By 1991, Ntuli was general secretary of CAST, an umbrella grouping for anti-apartheid civic associations, which, at the time of Ntuli's death, was preparing for the launch of the South African National Civics Organisation. He was also the regional secretary of Numsa in the Witwatersrand region, as well as a member of the ANC and South African Communist Party. After the National Peace Accord was signed in September 1991, Ntuli was centrally involved in peace talks with the ANC's rival, the IFP; the accord's implementation in the Thokoza area had been complicated by a massacre of IFP supporters on 8 September.

== Assassination ==
On the morning of 29 September 1991, Ntuli was shot dead while driving his Toyota Corolla down Khumalo Street near his home in Thokoza. Witnesses said that the assailants, in a blue Toyota Cressida, had followed Ntuli's car and attempted to force it off the road; when he stopped, they fired twelve shots at him while driving past.

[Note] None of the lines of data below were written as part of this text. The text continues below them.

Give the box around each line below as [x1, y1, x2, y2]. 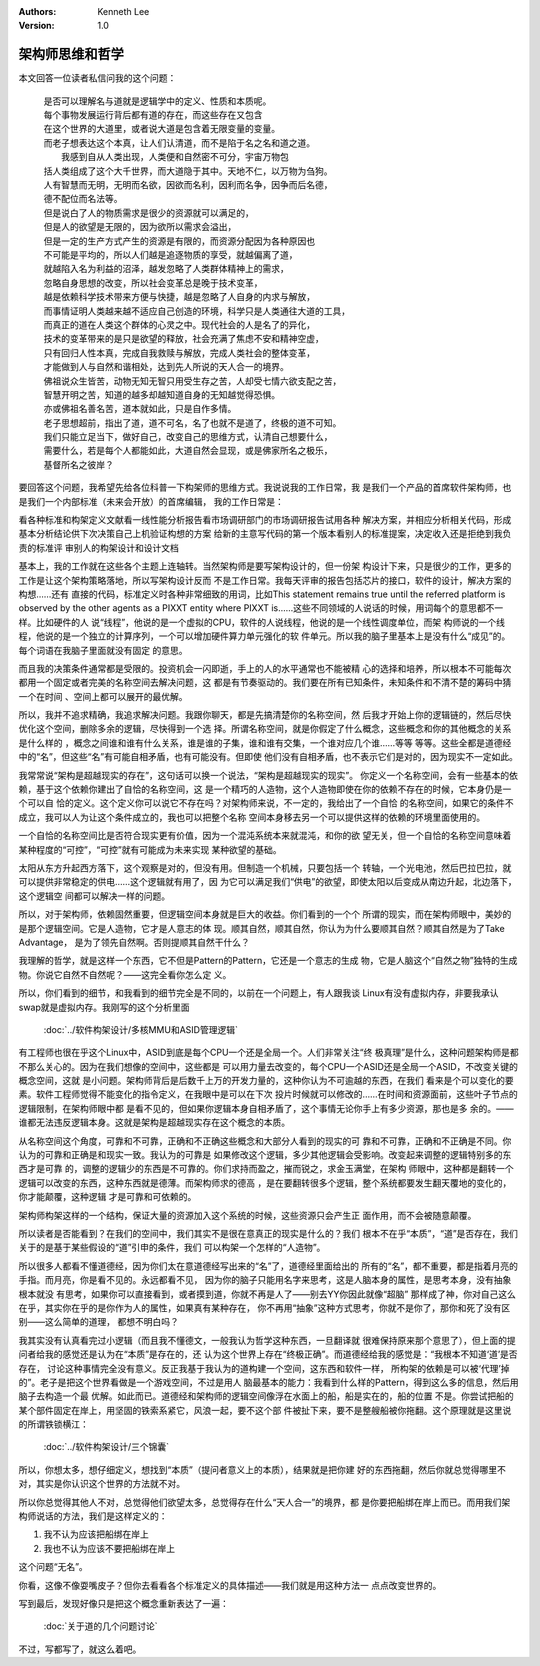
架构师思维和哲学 [18, 46, 124, 63]
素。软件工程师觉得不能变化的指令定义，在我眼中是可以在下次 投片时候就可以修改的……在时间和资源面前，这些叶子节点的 [18, 1088, 519, 1100]
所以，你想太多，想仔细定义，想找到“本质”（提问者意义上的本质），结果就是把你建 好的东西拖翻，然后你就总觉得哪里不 [18, 1463, 507, 1475]
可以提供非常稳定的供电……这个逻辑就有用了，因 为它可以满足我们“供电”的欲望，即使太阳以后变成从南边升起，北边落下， [18, 876, 517, 888]
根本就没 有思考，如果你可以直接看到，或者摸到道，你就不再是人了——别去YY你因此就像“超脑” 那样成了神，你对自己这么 [18, 1288, 517, 1300]
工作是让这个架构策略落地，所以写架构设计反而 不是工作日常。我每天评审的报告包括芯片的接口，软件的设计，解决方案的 [18, 574, 512, 586]
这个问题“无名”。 [18, 1561, 89, 1573]
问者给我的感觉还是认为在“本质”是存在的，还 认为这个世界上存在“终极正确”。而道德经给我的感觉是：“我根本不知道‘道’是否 [18, 1348, 519, 1360]

Chris Dlamini, another CAST leader, told the press that the killing may have been a deliberate attempt to "create a climate of violence" in Thokoza, given Ntuli's ongoing peace initiatives with the IFP. The attack vastly heightened political tensions in the area.

=== Funeral ===
On 7 October, as 12,000 mourners left Ntuli's funeral, unidentified gunmen opened fire, killing about twenty people and injuring several others. The funeral massacre magnified the scale of the tensions to a national level, as the ANC's Nelson Mandela characterised it as an organised paramilitary attack and accused President F. W. de Klerk of having "let loose his hounds against the people". Other observers accused the South African Police, who were present in large numbers, of failing to prevent the attack and even of firing on the mourners themselves.

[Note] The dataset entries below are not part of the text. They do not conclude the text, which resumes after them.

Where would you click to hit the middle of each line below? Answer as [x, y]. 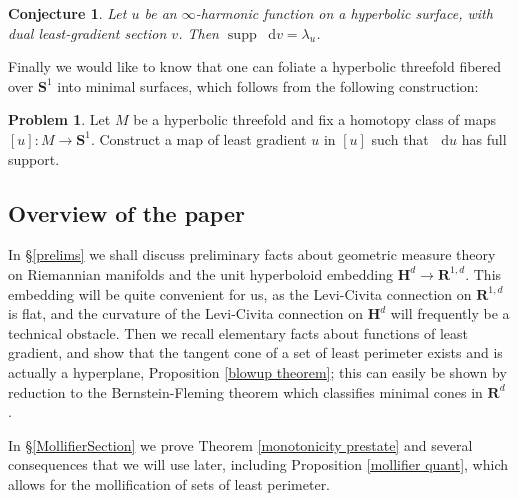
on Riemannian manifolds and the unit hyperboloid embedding [200, 273]
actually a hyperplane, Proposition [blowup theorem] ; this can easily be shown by [257, 371]
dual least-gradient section [87, 32]
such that [400, 138]
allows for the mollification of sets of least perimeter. [169, 483]
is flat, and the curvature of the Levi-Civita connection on [186, 313]
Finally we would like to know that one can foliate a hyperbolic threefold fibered [255, 66]
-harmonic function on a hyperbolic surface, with [344, 13]

=== Truth and Reconciliation Commission ===
The Truth and Reconciliation Commission conducted inquiries into Ntuli's assassination and related acts of political violence. During the hearings, two men, Themba Zimu and Thulani Tsotetsi (alias Themba Mlaba), testified about their involvement in the killing. Zimu and Mlaba were members of Thokoza's notorious Khumalo gang, led by Reverend Mbhekisini Khumalo, but Mlaba said that the order to kill Ntuli had come from senior IFP leaders. Abraham Mzizi, Gertrude Mzizi, and Themba Khoza were among those implicated in planning the attack.

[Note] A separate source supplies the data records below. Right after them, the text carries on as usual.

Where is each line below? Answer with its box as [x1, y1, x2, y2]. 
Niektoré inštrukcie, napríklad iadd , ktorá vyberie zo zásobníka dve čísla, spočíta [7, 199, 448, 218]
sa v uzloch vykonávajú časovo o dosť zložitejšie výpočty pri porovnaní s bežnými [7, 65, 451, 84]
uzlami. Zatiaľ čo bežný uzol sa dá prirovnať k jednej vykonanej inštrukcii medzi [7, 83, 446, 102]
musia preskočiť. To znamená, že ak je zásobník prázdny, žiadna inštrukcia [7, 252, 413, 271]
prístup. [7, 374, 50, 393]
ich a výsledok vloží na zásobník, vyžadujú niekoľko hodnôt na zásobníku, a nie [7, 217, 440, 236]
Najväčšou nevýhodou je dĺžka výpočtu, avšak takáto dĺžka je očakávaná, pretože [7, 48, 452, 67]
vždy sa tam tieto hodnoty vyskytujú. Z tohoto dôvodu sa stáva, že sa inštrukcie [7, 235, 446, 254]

The commission did not assign responsibility for Ntuli's death in its final report, because related hearings were still ongoing. However, in 2000, the commission declined to grant Zimu and Tsotetsi amnesty for their role in the assassination, finding that "mercenary considerations", rather than political objectives, were probably their primary motive. The commission pointed out that Gertrude Mzizi had testified that Ntuli was on good terms with the IFP leadership and was perceived as a peacemaker. Although it granted that Ntuli had been targeted because of his role in organising go-slows and strikes on the East Rand, the commission concluded that his killers objected to those activities primarily because they harmed the revenues of taxi operators in the area: the complaint against Sam Ntuli came from the people who operated the taxis because his activities caused them to lose money... the pecuniary interests of some taxi owners or business people were the main reason for the assassination of Mr Ntuli although indirectly his political association was the basis for his actions which negatively affected some businessmen.

== Honours ==
Ntuli is commemorated at a peace monument on Khumalo Street, which is nearby his namesake, the Sam Ntuli Stadium (formerly Thokoza Stadium). His gravesite at Schoeman Cemetery in Thokoza was declared a heritage site by the government in June 2014. All three locations have frequently hosted memorial events for Ntuli. In September 2019, the Ekurhuleni Metropolitan Municipality additionally resolved to rename Kliprivier Road in his memory.

In May 2016, President Jacob Zuma admitted Ntuli to the Order of Mendi for Bravery posthumously, granting him the Order of Mendi for Bravery in silver for "his excellent contribution to peace-building during a particularly violent and delicate time in the history of the liberation struggle".

== Personal life ==
Ntuli was married to Leah Mokoena. His brother, Dumisa Ntuli, was also a community activist on the East Rand and served as a spokesperson for the ANC and for Numsa after the end of apartheid.